Ну просто вот если человек там, я не знаю, актер, министр, не знаю, токарь, он все равно должен находить время, и он же может дела милосердия проявлять по отношению к тем, с кем он работает, с кем он встречается на улице.

Нет, ну если это многодетная мать.

Многодетная мать.

Конечно. Если есть у тебя мать-инвалид, или у тебя муж тоже нуждается в помощи, лежит в больнице, конечно, надо ему помогать. Но если у тебя есть свободное время…

А если нет?

Если нет.

Или так не бывает?

Тогда надо работать с этим самым тайм-менеджментом своим, как-то находить его.

Хорошо.

Все-таки есть же выходные.

НАДЕЖДА

Наверное, не все знают, может быть, даже мало кто знает, что вот в юности, в молодости вы были связаны с искусством и с театром. (Смеются.) Ну это так. У меня вопрос: как вы считаете, искусство способно дать человеку надежду?

Искусство может, конечно, помочь человеку… ну как-то немножко его направить в какую-то нужную сторону. Но может дать и ложный ориентир. Искусство — это такой попутчик. Вот как были попутчики в XX веке у наших там… попутчик. Оно может быть попутчиком. В конце концов, искусство, оно ограничено, оно кончается, искусство. Оно на каком-то этапе уже перестает удовлетворять запросам человека. Нет таких произведений искусства, ну за исключением, может быть, икон, за исключением может быть Евангелия, да…

То есть религиозное искусство все-таки отдельно?

Ну не все тоже искусство религиозное — но там может это быть, которое могло бы адекватно выразить то, к чему нужно стремиться, и быть таким постоянным маяком, быть постоянной целью. Искусство — это все-таки не компас. Там прекрасные…

Не компас?

Не компас. Ну вернее, в каком-то смысле, если нет настоящего компаса, если нет веры в Бога, если нет общения с Богом, если нет Евангелия, если нет Евхаристии, конечно, искусство может правильно как-то направить человека. Но таким искусством, такой театр был у нас в начале XX века, скажем, когда считалось, что это храм искусства, что там высокие идеи. Ходить в театр — это было, так сказать, ну как-то принадлежность к какому-то высшему, так сказать, чему-то. Это было для людей важнее, чем храмы, чем Евхаристия. Ну такой был период, наверное. И так может, так может быть с любым искусством. И книги, наверное, такие могут, кино даже может быть таким тоже искусством, конечно. Оно может иногда помочь. Но это очень опасное… опасно очень доверяться целиком. Надо критически относиться обязательно к этому и пользоваться этим, но все-таки иметь какой-то другой ориентир.
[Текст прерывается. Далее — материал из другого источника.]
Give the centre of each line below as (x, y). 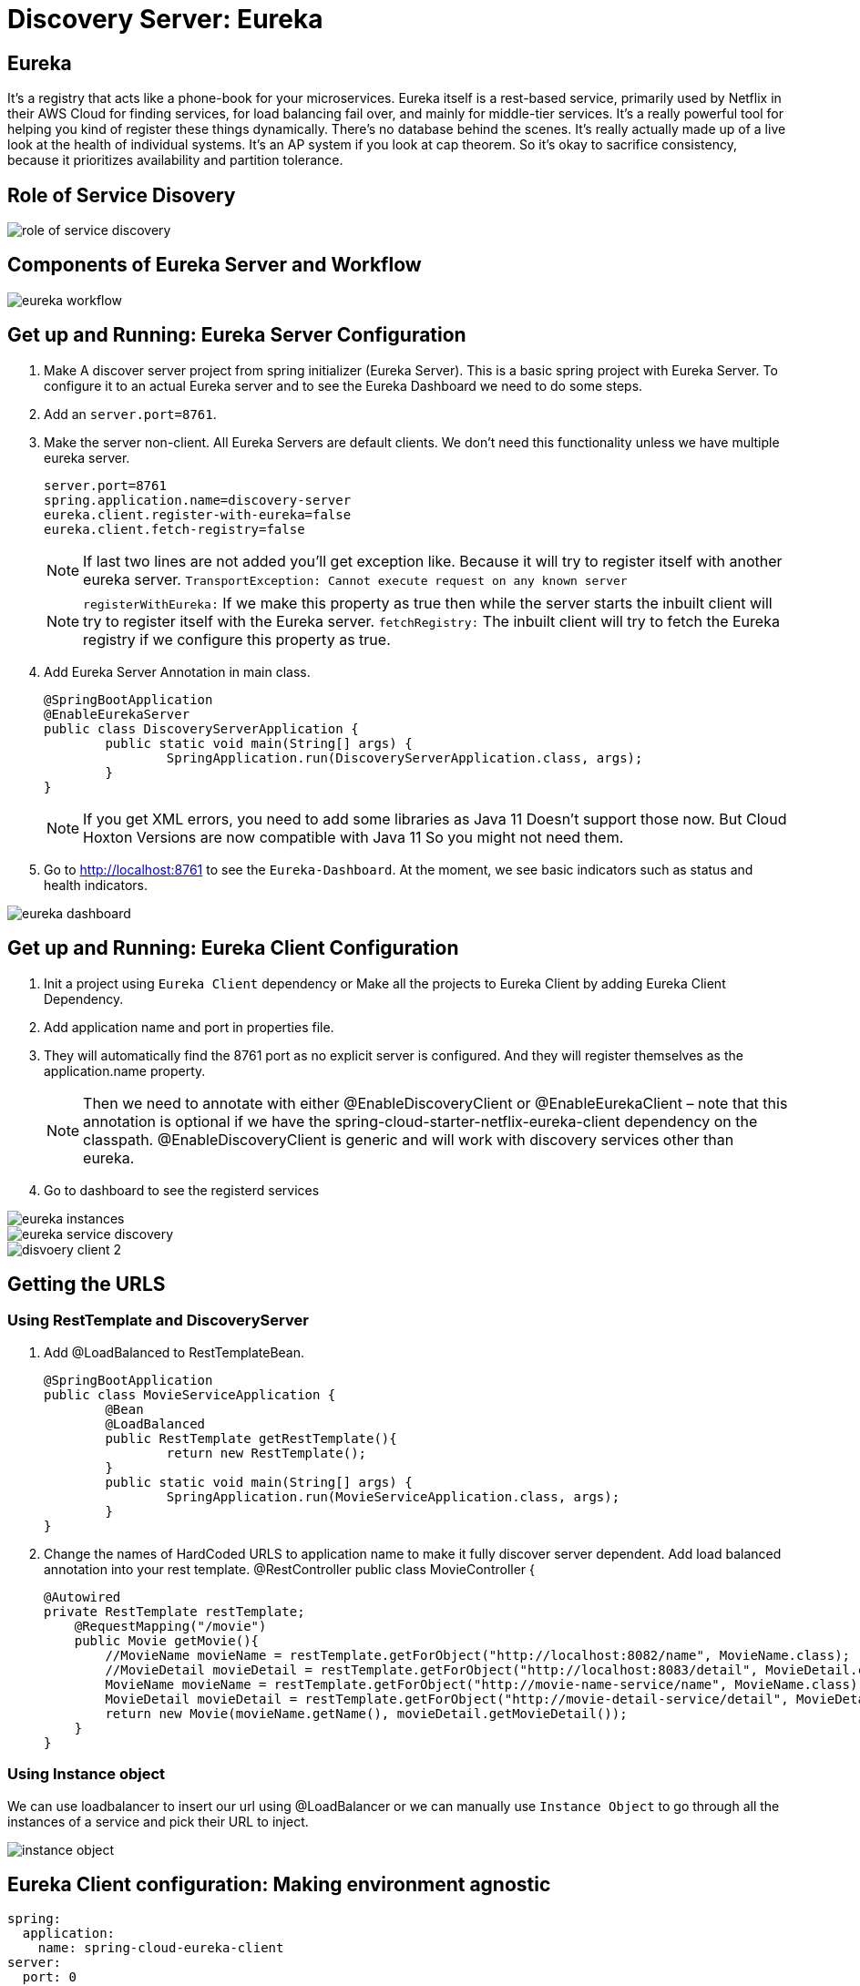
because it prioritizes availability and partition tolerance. (175, 160)
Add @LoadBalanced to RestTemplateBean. (174, 1352)
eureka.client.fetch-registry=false (174, 529)
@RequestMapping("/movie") (170, 1626)
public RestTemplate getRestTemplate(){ (251, 1438)
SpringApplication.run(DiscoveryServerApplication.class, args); (404, 758)
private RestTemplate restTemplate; (174, 1611)
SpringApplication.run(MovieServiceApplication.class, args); (393, 1496)

А вот как попутчик ведь искусство может ставить важнейшие вопросы, да. Вот скажем, у Шекспира. Мне просто говорили, что вы очень хорошо знаете «Гамлета» и причем на английском. Вот когда он говорит в знаменитом монологе: For in that sleep of death what dreams may come, When we have shuffled off this mortal coil (англ.) Какие сны, какие…

Ну да: «какие сны в том страшном сне», да, конечно.

Это же главный религиозный вопрос, да: «Какие сны в том страшном сне приснятся» — в пастернаковском переводе, да.

Что будет после смерти, что будет после смерти.

Да, «когда покров земного чувства снят».

Может быть, там будет еще хуже, ну да.

А вы правда знаете наизусть гамлетовский монолог?

У нас была замечательная учительница, она еще жива.

В школе, да?

Учительница английского языка и литературы, которая в классах, где она преподавала, заставляла всех учащихся знать наизусть монолог Гамлета. Мы с ней недавно встретились.

Так. И она проверила вас?

Она, у нее умер муж, и так случилось, ну как-то вот неожиданно совершенно — я его отпевал в моем викариатстве, в храме, где я нахожусь.

То есть это не она вас попросила, просто так произошло.

Да, как-то вот удивительным образом. Я был очень рад что могу оказать услугу. Я знал его, ее мужа, давно очень, как и ее тоже. На моих глазах они познакомились, она сначала была незамужней, когда была в школе. И она меня спросила. «Аркаш, — говорит, (так меня раньше звали), а ты помнишь, ну почитай». Я стал читать. Она говорит: «Что это ты с ошибками читаешь! Ты, — говорит, —забыл, там не так». (Смеются.) Такая замечательная, Нина Самойловна ее зовут. Очень хорошая учительница.

Владыка, вот вы вот этот свой опыт взаимодействия, соприкосновения с театром, вы его сейчас как оцениваете, вот из сегодняшнего дня? Ну я понимаю, что так должно было быть, что Господь провел через это, значит, нужно. Вот скорее как что-то, что вам это… оно было вашим попутчиком?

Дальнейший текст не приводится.